Nevertheless, the rumour went around the parish that for the cost and inconvenience of the court action, Monsignor McGovern, although winning the case, had put a hex on the Parramatta Eels, the team that joined the NRL 75 years ago this year, with the effect they would never win a premiership.

Parishioners thought that the curse had worn off in 1976 when Parramatta reached the grand final for the first time. But the Blue and Golds were unsuccessful. Parramatta made it again to the grand final the following season. This match against St George was a draw. A grand final replay was played the following week. Parramatta lost 22 to nil. Obviously, McGovern’s Curse had not been lifted!

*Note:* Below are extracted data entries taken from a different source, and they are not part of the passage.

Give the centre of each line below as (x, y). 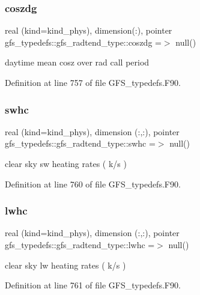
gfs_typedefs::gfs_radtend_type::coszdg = (83, 42)
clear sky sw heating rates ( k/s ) (66, 163)
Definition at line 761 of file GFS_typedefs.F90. (93, 285)
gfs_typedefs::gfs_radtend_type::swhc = (80, 143)
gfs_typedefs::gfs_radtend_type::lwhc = (80, 245)
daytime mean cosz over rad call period (77, 62)
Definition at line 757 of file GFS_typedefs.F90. (93, 82)
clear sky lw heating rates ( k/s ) (65, 265)
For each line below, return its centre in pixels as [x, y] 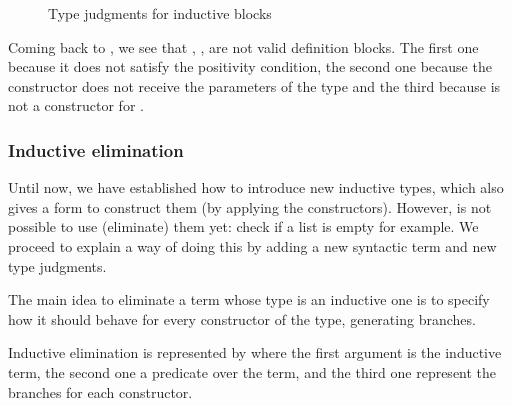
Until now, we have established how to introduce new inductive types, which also [256, 187]
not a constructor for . [76, 105]
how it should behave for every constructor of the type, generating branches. [242, 318]
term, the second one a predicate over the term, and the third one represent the [252, 371]
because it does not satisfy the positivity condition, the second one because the [250, 66]
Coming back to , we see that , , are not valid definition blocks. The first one [243, 46]
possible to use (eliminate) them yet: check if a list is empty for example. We [243, 226]
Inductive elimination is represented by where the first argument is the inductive [255, 352]
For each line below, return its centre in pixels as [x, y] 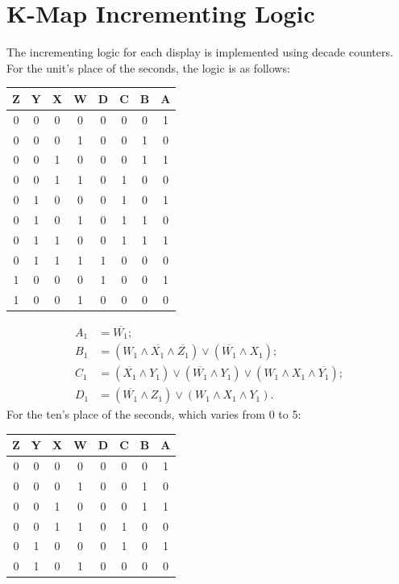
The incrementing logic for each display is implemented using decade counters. [200, 52]
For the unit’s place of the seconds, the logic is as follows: [148, 67]
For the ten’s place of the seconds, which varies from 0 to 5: [154, 414]
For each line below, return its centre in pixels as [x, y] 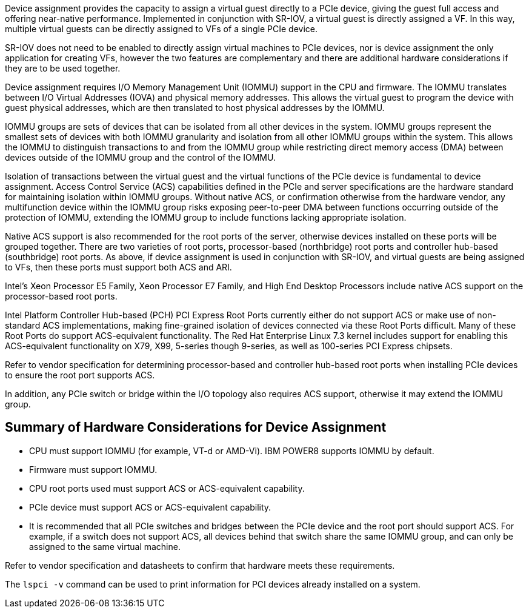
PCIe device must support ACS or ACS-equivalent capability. [150, 507]
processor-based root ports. [61, 296]
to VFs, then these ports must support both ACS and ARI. [118, 267]
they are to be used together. [63, 68]
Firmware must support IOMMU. [93, 469]
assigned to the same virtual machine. [105, 546]
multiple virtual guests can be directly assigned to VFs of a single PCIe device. [161, 29]
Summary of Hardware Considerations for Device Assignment [196, 427]
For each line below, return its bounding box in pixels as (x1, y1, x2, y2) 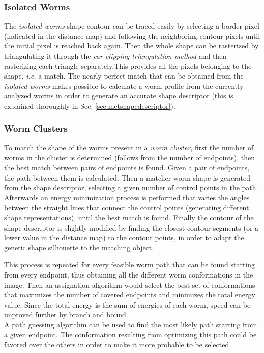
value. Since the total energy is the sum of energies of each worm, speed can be (4, 299, 251, 310)
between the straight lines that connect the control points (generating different (4, 202, 249, 213)
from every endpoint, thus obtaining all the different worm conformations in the (4, 269, 253, 280)
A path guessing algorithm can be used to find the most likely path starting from (4, 319, 257, 330)
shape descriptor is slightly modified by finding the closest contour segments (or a (4, 222, 259, 233)
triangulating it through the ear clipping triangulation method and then (4, 51, 227, 61)
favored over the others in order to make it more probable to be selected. (4, 339, 231, 350)
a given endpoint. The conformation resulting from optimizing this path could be (4, 329, 257, 340)
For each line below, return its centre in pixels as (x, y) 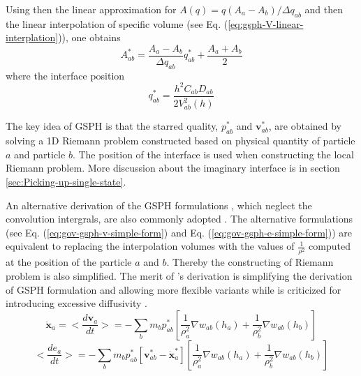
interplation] (32, 37)
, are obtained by (305, 126)
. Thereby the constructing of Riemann (250, 262)
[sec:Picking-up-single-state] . (66, 181)
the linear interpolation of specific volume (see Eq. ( (117, 23)
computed (330, 246)
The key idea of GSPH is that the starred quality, (112, 126)
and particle (40, 154)
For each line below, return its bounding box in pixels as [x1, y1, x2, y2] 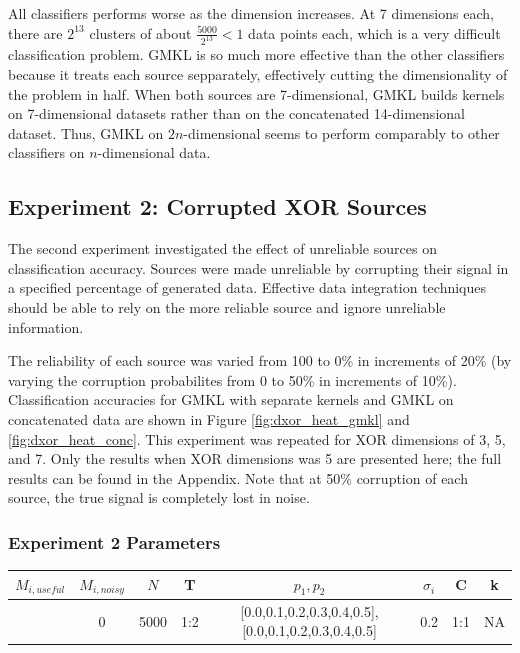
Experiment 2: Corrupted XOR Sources [8, 191, 427, 222]
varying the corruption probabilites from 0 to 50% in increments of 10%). [8, 369, 457, 390]
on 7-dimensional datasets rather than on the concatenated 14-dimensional [8, 103, 465, 124]
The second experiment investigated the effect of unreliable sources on [8, 238, 437, 259]
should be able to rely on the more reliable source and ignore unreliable [8, 297, 446, 318]
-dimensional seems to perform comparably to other [183, 122, 500, 143]
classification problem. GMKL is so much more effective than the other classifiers [8, 44, 505, 65]
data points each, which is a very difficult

A notice calling for prayers for the repose of the soul of former St Patrick’s Parish Priest, Monsignor Joseph McGovern, who died on 4 July 1964. Image: Supplied

In May 1981, Mehmet Ali Agca shot Pope John Paul II in St Peter’s Square. From Rome’s Gemelli hospital, where the Pope was recovering, word spread that Papa Wojtyla had forgiven the would-be assassin. With forgiveness the new buzzword of 1981, and Monsignor McGovern dead for 17 years, the Eels supporters at St Patrick’s Parish felt that the jinx should be lifted. In late September Parramatta won against Newtown, the team they had first played against in 1947. Parramatta had won their first premiership. The football gods were appeased. As a token of appreciation fans burnt down Cumberland Oval. This was the end of an era. The fire that destroyed the oval was a purifying experience and conclusive proof that the curse had died or was at least dormant.

McGovern’s Curse is a case where myth has become legend and legend has become history. In the telling of the story it might be prudent to remember the adage, “never let the truth get in the way of a good story”.

The Chinese may be celebrating the Year of the Tiger, but the Parramatta supporters are convinced 2022, the 75th anniversary of Parramatta joining the NSWRL premiership, is the Year of the Eels.

Monsignor John Boyle is a retired clergy of the Diocese of Parramatta and was Parish Priest of Parramatta and Dean of St Patrick’s Cathedral from 1991 to 2000.